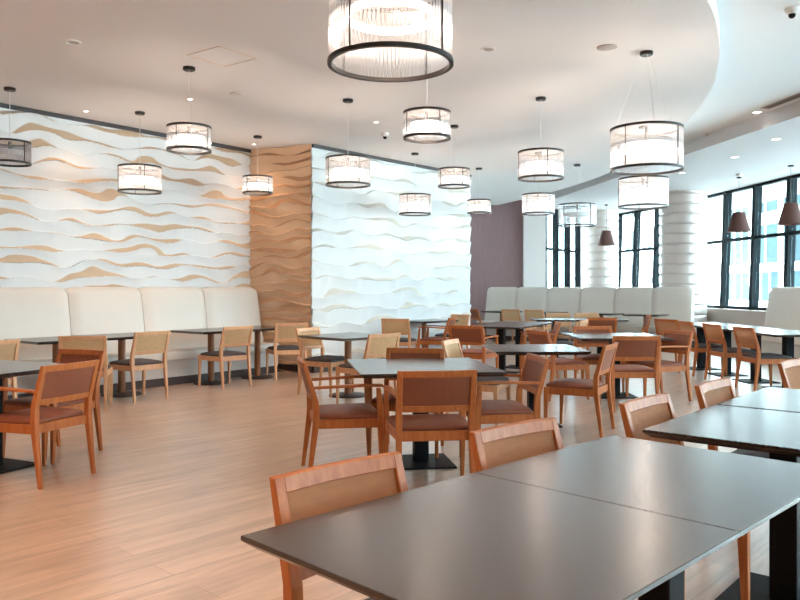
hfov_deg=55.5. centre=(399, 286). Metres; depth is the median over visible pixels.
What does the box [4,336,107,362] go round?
pedestal table
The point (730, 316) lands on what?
sill
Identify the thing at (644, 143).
diffuser
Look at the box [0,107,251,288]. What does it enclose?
wall
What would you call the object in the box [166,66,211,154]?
drum pendant
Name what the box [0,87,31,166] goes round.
drum pendant
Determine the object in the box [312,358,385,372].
baseboard
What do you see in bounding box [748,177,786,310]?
window
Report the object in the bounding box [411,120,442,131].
diffuser
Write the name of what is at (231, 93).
ceiling speaker
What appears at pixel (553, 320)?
pedestal table
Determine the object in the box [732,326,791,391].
cane chair
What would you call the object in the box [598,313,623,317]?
pedestal table
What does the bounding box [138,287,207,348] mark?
cushion
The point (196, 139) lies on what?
diffuser
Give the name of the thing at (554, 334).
armchair
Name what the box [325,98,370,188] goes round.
drum pendant
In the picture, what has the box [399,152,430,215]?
drum pendant
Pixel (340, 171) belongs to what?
diffuser
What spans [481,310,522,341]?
pedestal table
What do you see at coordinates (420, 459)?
pedestal table
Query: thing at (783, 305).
cushion
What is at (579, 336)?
pedestal table
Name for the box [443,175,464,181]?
diffuser
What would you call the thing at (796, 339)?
seat cushion
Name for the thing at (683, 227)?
column
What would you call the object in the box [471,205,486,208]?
diffuser
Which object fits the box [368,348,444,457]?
armchair
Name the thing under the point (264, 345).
seat cushion
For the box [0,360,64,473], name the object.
pedestal table
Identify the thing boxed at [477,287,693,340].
banquette
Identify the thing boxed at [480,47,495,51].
recessed light
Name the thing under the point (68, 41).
recessed light
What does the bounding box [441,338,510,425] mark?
cane chair
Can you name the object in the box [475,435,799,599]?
pedestal table
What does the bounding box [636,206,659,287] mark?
window
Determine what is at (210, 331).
pedestal table
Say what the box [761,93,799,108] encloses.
ceiling vent
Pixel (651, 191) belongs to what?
diffuser
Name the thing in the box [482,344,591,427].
pedestal table
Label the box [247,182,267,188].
diffuser
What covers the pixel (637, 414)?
cane chair
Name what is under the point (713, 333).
cane chair
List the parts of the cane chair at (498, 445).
leg, rail, backrest, leg, leg
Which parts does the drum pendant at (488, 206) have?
lamp shade
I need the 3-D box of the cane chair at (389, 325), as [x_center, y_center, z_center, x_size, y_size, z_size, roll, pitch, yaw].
[-0.013,0.945,13.051,0.530,0.830,0.590,0,0,15]
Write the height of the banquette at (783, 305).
1.360 m
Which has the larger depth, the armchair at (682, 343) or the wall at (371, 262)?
the wall at (371, 262)
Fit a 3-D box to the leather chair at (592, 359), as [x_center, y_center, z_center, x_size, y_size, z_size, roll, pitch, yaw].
[2.600,0.945,10.031,0.560,0.830,0.590,0,0,0]
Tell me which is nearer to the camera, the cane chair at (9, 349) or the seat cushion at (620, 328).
the cane chair at (9, 349)
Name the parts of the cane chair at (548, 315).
leg, rail, backrest, seat, leg
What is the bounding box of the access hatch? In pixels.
[187,46,257,66]
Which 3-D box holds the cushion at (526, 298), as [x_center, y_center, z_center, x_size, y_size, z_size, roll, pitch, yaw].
[3.371,0.480,19.528,0.893,0.960,0.315,0,0,39]
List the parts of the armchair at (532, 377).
leg, seat frame, seat, armrest, armrest, leg, rail, backrest, rail, leg
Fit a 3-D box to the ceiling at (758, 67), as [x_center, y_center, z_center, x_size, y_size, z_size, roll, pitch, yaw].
[-3.050,-2.570,10.350,26.900,0.300,29.300,0,0,0]
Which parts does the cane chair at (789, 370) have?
leg, rail, backrest
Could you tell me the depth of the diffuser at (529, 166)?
8.96 m
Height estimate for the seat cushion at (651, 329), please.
0.130 m
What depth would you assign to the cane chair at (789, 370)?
5.42 m
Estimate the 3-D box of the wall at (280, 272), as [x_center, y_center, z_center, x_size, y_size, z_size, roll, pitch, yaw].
[-1.894,-0.450,12.388,1.181,3.620,0.305,0,0,25]
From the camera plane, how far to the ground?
70.02 m
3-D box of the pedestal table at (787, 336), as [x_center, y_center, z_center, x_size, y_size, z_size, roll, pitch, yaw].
[5.150,0.983,10.100,0.840,0.755,0.845,0,0,-3]
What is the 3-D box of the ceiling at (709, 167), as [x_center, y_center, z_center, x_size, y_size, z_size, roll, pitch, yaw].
[7.124,-2.330,9.555,3.740,0.220,28.036,0,0,-8]
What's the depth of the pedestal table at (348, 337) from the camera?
9.48 m
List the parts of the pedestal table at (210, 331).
plate
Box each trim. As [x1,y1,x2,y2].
[0,103,251,152]
[312,144,471,176]
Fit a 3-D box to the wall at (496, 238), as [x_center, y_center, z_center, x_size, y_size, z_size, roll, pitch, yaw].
[2.310,-0.530,21.300,2.220,3.780,0.200,0,0,0]
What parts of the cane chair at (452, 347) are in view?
leg, rail, backrest, leg, seat frame, seat, leg, leg
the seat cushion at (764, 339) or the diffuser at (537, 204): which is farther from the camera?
the seat cushion at (764, 339)
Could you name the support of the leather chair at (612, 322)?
on the floor
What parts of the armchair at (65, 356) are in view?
leg, seat, seat frame, leg, leg, backrest, rail, leg
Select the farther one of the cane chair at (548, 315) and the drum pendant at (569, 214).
the cane chair at (548, 315)
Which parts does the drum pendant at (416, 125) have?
lamp shade
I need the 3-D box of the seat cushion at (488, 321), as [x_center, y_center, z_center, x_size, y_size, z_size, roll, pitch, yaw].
[2.499,0.955,19.882,0.893,0.130,0.460,0,0,39]
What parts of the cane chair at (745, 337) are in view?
leg, rail, backrest, rail, leg, seat frame, seat, leg
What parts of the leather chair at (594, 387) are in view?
leg, leg, seat, seat frame, leg, rail, backrest, rail, leg
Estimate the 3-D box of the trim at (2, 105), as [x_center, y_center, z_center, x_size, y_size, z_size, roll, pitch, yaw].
[-4.345,-2.235,10.081,0.050,0.050,6.200,0,0,38]
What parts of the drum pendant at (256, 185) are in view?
lamp shade
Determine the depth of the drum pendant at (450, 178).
10.60 m
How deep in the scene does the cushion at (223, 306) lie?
11.89 m
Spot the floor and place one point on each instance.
(168, 504)
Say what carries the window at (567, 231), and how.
in the wall
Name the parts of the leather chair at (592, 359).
leg, leg, seat, rail, backrest, rail, seat frame, leg
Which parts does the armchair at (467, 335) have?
leg, rail, backrest, rail, seat, seat frame, leg, leg
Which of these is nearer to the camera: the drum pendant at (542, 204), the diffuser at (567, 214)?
the drum pendant at (542, 204)
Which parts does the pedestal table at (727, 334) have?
plate
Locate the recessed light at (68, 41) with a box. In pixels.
[64,39,81,44]
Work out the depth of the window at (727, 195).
17.60 m
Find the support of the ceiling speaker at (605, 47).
attached to the ceiling at (131, 57)
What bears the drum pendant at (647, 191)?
hanging from the ceiling at (131, 57)
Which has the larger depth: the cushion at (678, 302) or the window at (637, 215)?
the window at (637, 215)
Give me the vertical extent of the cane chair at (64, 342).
0.830 m
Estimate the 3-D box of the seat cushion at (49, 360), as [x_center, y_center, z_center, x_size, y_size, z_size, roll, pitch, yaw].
[-4.399,0.955,9.251,0.460,0.130,1.072,0,0,38]
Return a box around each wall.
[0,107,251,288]
[249,144,311,371]
[311,144,470,358]
[470,200,522,323]
[580,217,581,287]
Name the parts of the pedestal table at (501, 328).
plate
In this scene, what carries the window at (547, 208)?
in the wall
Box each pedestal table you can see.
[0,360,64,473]
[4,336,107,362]
[74,332,141,397]
[170,328,227,384]
[222,325,274,378]
[241,473,739,599]
[297,332,369,397]
[347,357,506,469]
[409,319,458,347]
[469,323,537,373]
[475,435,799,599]
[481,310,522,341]
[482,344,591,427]
[486,321,552,368]
[529,318,581,357]
[543,311,568,330]
[561,333,674,398]
[575,318,628,353]
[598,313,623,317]
[622,314,668,332]
[642,405,799,599]
[689,322,737,369]
[694,325,757,376]
[717,387,799,412]
[722,327,799,383]
[755,331,799,387]
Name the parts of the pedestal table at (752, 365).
plate
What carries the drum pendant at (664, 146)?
hanging from the ceiling at (131, 57)
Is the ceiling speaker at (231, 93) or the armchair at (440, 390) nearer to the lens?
the armchair at (440, 390)
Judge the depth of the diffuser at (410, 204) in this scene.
12.71 m
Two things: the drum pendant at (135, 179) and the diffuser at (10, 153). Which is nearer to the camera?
the diffuser at (10, 153)
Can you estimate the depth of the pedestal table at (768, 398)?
4.06 m
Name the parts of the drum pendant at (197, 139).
lamp shade
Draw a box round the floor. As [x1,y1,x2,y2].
[0,339,781,599]
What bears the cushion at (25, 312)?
on the banquette at (25, 312)
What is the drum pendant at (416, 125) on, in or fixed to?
hanging from the ceiling at (131, 57)
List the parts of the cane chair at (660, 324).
leg, rail, backrest
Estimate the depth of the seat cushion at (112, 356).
10.14 m
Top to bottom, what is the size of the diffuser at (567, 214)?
0.062 m
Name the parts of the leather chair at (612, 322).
rail, backrest, leg
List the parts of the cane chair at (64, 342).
leg, rail, backrest, leg, seat frame, leg
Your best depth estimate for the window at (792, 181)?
15.18 m
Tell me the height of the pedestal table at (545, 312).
0.755 m
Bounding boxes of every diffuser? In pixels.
[0,149,23,157]
[124,175,154,184]
[173,134,204,144]
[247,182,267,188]
[332,167,362,177]
[346,0,433,34]
[404,202,425,207]
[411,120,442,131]
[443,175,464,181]
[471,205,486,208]
[525,161,556,170]
[527,201,549,207]
[564,212,589,216]
[621,140,672,154]
[626,187,660,195]
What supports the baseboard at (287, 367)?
attached to the wall at (280, 272)
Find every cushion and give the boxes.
[0,287,70,360]
[22,358,51,362]
[64,287,144,353]
[107,352,162,363]
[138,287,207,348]
[167,346,224,360]
[201,287,263,345]
[214,342,278,353]
[477,320,499,322]
[484,287,517,320]
[515,287,548,321]
[546,287,581,322]
[579,287,616,317]
[614,287,653,325]
[617,325,642,331]
[648,326,655,332]
[651,287,693,325]
[761,336,781,342]
[763,287,799,329]
[794,337,799,345]
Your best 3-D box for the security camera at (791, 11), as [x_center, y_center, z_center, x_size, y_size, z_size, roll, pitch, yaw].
[3.400,-2.375,6.601,0.120,0.090,0.120,0,0,0]
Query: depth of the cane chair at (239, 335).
10.29 m
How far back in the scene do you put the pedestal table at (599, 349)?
14.34 m
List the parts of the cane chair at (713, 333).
leg, rail, backrest, rail, leg, seat frame, seat
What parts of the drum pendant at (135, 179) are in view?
lamp shade
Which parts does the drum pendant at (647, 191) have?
lamp shade
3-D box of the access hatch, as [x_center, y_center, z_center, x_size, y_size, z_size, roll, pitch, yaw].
[-1.740,-2.257,7.460,0.480,0.004,0.480,0,0,36]
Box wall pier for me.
[523,199,545,286]
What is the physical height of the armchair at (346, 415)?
0.830 m
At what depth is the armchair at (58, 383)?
5.28 m
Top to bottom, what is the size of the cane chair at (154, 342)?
0.830 m
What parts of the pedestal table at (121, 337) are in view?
plate
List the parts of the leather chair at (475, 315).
backrest
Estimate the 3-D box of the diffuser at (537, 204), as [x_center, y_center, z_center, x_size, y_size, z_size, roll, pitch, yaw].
[2.320,-1.381,12.770,0.377,0.069,0.377,0,0,-11]
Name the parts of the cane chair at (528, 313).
leg, rail, backrest, seat frame
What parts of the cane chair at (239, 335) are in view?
leg, leg, seat, seat frame, leg, rail, backrest, rail, leg
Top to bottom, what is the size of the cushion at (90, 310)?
0.960 m
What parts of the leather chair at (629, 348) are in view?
leg, leg, seat frame, seat, rail, backrest, rail, leg, leg
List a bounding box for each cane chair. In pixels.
[0,339,20,398]
[58,335,112,410]
[107,330,169,402]
[198,326,252,389]
[266,323,307,380]
[269,451,407,599]
[295,327,353,396]
[336,333,400,403]
[381,318,416,358]
[435,314,469,347]
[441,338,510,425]
[469,417,684,599]
[501,309,530,341]
[524,310,550,343]
[545,320,587,373]
[546,313,572,340]
[574,313,598,325]
[619,393,749,599]
[654,319,698,361]
[676,321,726,375]
[694,378,768,458]
[702,323,755,379]
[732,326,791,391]
[777,358,799,388]
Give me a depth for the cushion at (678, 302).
17.19 m
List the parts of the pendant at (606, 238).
lamp shade
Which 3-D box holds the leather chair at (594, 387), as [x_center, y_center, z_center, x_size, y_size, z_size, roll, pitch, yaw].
[1.725,0.945,7.186,0.590,0.830,0.560,0,0,28]
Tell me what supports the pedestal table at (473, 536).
on the floor
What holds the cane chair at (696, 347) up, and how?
on the floor
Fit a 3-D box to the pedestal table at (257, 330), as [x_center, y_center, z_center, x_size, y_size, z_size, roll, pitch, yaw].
[-2.140,0.983,11.430,0.760,0.755,0.845,0,0,38]
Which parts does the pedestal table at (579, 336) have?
plate
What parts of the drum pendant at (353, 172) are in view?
lamp shade
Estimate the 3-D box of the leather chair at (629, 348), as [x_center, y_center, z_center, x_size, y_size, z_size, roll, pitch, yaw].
[2.560,0.945,8.489,0.560,0.830,0.590,0,0,0]
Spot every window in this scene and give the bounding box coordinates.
[546,207,556,286]
[552,209,567,286]
[564,217,579,286]
[618,210,640,286]
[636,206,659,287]
[706,192,722,307]
[719,185,752,309]
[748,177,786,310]
[783,174,799,286]
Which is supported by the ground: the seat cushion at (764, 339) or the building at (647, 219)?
the building at (647, 219)
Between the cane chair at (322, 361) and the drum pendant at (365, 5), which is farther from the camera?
the cane chair at (322, 361)
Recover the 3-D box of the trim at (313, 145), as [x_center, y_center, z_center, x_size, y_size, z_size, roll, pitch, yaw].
[0.024,-2.235,13.684,0.050,0.050,4.334,0,0,40]
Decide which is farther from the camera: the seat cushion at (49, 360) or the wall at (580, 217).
the wall at (580, 217)
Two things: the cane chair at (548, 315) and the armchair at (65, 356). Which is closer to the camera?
the armchair at (65, 356)
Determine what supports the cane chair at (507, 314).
on the floor
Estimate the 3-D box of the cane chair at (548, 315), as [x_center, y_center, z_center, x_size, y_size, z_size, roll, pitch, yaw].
[3.220,0.945,15.251,0.530,0.830,0.590,0,0,0]
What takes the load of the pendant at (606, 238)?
hanging from the ceiling at (709, 167)
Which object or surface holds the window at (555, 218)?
in the wall
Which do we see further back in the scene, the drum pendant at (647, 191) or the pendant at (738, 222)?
the pendant at (738, 222)
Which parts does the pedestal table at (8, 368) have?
plate
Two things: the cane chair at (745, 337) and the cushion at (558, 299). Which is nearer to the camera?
the cane chair at (745, 337)
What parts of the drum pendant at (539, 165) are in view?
lamp shade
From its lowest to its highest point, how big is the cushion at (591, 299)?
0.960 m
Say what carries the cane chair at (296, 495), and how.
on the floor
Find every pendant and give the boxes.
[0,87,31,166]
[117,111,161,194]
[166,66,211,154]
[242,135,272,195]
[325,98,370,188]
[327,0,453,81]
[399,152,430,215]
[403,50,450,143]
[438,125,469,188]
[467,167,490,214]
[518,96,563,182]
[522,152,554,215]
[558,164,595,227]
[598,204,614,245]
[610,50,683,175]
[618,125,668,209]
[727,177,750,231]
[777,165,799,225]
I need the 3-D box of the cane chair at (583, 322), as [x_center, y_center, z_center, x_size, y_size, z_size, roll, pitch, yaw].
[2.705,0.945,12.276,0.590,0.830,0.530,0,0,28]
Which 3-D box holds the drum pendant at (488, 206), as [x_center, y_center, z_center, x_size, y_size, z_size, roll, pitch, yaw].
[1.500,-1.827,14.450,0.450,0.866,0.450,0,0,-37]
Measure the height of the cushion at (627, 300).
0.960 m
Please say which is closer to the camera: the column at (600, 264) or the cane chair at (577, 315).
the cane chair at (577, 315)
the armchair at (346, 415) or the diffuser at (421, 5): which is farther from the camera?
the armchair at (346, 415)
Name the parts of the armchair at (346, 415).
rail, backrest, leg, leg, armrest, seat frame, seat, armrest, leg, leg
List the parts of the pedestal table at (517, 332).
plate
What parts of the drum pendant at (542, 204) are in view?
lamp shade
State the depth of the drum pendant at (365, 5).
3.91 m
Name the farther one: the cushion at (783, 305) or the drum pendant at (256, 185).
the cushion at (783, 305)
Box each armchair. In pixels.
[0,360,99,489]
[3,348,105,464]
[297,357,382,466]
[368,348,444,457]
[382,370,476,475]
[417,317,456,347]
[448,325,498,368]
[459,353,549,471]
[519,321,560,378]
[625,329,693,400]
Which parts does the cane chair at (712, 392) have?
leg, rail, backrest, leg, seat
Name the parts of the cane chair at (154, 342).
leg, leg, seat, seat frame, leg, rail, backrest, rail, leg
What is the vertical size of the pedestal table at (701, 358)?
0.755 m
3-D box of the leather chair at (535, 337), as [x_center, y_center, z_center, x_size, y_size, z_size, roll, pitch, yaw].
[1.921,0.945,9.344,0.590,0.830,0.560,0,0,-18]
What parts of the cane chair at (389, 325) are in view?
leg, rail, backrest, rail, seat frame, seat, leg
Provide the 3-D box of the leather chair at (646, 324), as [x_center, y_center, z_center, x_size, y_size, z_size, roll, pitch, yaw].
[4.470,0.945,14.491,0.590,0.830,0.560,0,0,10]
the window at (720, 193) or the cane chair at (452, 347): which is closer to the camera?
the cane chair at (452, 347)
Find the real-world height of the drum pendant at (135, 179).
1.041 m
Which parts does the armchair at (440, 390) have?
leg, armrest, leg, seat frame, seat, rail, backrest, rail, leg, leg
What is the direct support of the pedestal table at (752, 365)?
on the floor
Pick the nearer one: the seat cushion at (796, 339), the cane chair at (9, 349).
the cane chair at (9, 349)
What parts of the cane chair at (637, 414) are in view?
leg, rail, backrest, leg, leg
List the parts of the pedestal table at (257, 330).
plate
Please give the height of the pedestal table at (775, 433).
0.755 m
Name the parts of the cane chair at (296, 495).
leg, rail, rail, backrest, leg
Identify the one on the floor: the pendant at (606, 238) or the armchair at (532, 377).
the armchair at (532, 377)
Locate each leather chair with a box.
[470,309,496,340]
[527,329,589,401]
[544,342,617,437]
[573,326,624,391]
[586,317,616,350]
[599,336,660,412]
[642,314,651,332]
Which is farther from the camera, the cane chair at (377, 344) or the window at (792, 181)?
the window at (792, 181)
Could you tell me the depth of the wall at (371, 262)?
13.32 m
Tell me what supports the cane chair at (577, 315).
on the floor
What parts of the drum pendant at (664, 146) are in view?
lamp shade
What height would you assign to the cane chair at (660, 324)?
0.830 m
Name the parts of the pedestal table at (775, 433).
plate
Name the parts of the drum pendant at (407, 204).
lamp shade
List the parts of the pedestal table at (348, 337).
plate
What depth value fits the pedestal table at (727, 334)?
11.75 m
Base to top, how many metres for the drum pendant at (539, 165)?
0.976 m
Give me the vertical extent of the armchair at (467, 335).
0.830 m
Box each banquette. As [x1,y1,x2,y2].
[0,287,278,399]
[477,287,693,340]
[746,287,799,358]
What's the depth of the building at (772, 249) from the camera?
64.77 m
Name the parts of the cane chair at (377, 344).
leg, seat, seat frame, leg, rail, backrest, rail, leg
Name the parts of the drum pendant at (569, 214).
lamp shade
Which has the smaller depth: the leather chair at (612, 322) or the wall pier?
the leather chair at (612, 322)
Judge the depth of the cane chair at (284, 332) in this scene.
11.15 m
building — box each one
[621,213,718,302]
[719,194,799,305]
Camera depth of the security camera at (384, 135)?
11.13 m
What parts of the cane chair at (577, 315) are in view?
rail, backrest
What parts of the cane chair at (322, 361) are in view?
leg, rail, backrest, rail, leg, seat frame, seat, leg
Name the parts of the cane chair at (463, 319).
seat, rail, backrest, leg
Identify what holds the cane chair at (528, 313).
on the floor
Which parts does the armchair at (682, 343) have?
leg, seat, seat frame, leg, leg, rail, armrest, backrest, rail, leg
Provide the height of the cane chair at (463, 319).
0.830 m
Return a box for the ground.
[706,303,766,310]
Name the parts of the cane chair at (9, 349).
backrest, rail, leg
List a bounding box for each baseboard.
[278,364,311,372]
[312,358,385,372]
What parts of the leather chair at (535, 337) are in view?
rail, backrest, leg, seat frame, seat, leg
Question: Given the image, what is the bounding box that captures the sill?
[706,308,765,348]
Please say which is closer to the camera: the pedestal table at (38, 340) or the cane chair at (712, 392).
the cane chair at (712, 392)
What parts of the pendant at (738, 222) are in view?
lamp shade
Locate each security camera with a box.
[381,132,388,138]
[784,5,799,18]
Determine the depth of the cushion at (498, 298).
20.05 m
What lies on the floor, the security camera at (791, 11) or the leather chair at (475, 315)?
the leather chair at (475, 315)
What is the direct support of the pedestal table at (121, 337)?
on the floor
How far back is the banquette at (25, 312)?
10.45 m
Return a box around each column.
[582,209,618,287]
[659,190,706,342]
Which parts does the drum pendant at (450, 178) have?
lamp shade
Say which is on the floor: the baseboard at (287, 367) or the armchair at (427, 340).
the armchair at (427, 340)
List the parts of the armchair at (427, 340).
leg, leg, seat frame, armrest, seat, leg
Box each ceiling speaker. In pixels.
[230,92,243,95]
[597,44,616,50]
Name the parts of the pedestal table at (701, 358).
plate
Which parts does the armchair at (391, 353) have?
leg, seat, leg, seat frame, backrest, rail, leg, leg
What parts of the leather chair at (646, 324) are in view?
backrest, leg
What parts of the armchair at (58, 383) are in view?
armrest, leg, seat, seat frame, leg, rail, backrest, rail, leg
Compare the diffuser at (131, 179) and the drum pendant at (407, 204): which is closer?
the diffuser at (131, 179)
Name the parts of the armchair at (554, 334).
leg, leg, backrest, leg
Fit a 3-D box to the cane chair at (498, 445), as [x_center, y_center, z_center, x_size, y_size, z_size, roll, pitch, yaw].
[0.617,0.945,2.739,0.530,0.830,0.590,0,0,-41]
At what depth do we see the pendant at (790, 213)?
13.77 m
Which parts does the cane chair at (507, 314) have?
rail, backrest
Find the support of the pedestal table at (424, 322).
on the floor
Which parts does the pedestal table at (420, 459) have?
plate
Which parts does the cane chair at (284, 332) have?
leg, leg, seat frame, seat, rail, backrest, rail, leg
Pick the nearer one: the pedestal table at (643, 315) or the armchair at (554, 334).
the armchair at (554, 334)
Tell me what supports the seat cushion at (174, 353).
on the banquette at (25, 312)
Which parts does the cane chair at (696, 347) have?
leg, rail, backrest, leg, seat frame, seat, leg
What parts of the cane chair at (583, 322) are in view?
seat
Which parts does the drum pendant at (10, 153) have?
lamp shade
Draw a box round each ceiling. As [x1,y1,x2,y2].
[0,0,719,204]
[522,0,799,212]
[533,101,799,213]
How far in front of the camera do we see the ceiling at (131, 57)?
8.13 m
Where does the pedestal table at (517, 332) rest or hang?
on the floor
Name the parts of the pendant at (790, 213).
lamp shade

· · ·

* [TASK TO COMPLETE]
Return, without any change, the lines from the one holding "Say which is on" through the end of the listing, and only those.

* [OUTPUT OF THE EXERCISE]
Say which is on the floor: the baseboard at (287, 367) or the armchair at (427, 340).
the armchair at (427, 340)
List the parts of the armchair at (427, 340).
leg, leg, seat frame, armrest, seat, leg
Box each ceiling speaker. In pixels.
[230,92,243,95]
[597,44,616,50]
Name the parts of the pedestal table at (701, 358).
plate
Which parts does the armchair at (391, 353) have?
leg, seat, leg, seat frame, backrest, rail, leg, leg
What parts of the leather chair at (646, 324) are in view?
backrest, leg
What parts of the armchair at (58, 383) are in view?
armrest, leg, seat, seat frame, leg, rail, backrest, rail, leg
Compare the diffuser at (131, 179) and the drum pendant at (407, 204): which is closer?
the diffuser at (131, 179)
Name the parts of the armchair at (554, 334).
leg, leg, backrest, leg
Fit a 3-D box to the cane chair at (498, 445), as [x_center, y_center, z_center, x_size, y_size, z_size, roll, pitch, yaw].
[0.617,0.945,2.739,0.530,0.830,0.590,0,0,-41]
At what depth do we see the pendant at (790, 213)?
13.77 m
Which parts does the cane chair at (507, 314) have?
rail, backrest
Find the support of the pedestal table at (424, 322).
on the floor
Which parts does the pedestal table at (420, 459) have?
plate
Which parts does the cane chair at (284, 332) have?
leg, leg, seat frame, seat, rail, backrest, rail, leg
Pick the nearer one: the pedestal table at (643, 315) or the armchair at (554, 334).
the armchair at (554, 334)
Tell me what supports the seat cushion at (174, 353).
on the banquette at (25, 312)
Which parts does the cane chair at (696, 347) have?
leg, rail, backrest, leg, seat frame, seat, leg
What parts of the cane chair at (583, 322) are in view?
seat
Which parts does the drum pendant at (10, 153) have?
lamp shade
Draw a box round each ceiling. As [x1,y1,x2,y2].
[0,0,719,204]
[522,0,799,212]
[533,101,799,213]
How far in front of the camera do we see the ceiling at (131, 57)?
8.13 m
Where does the pedestal table at (517, 332) rest or hang?
on the floor
Name the parts of the pendant at (790, 213).
lamp shade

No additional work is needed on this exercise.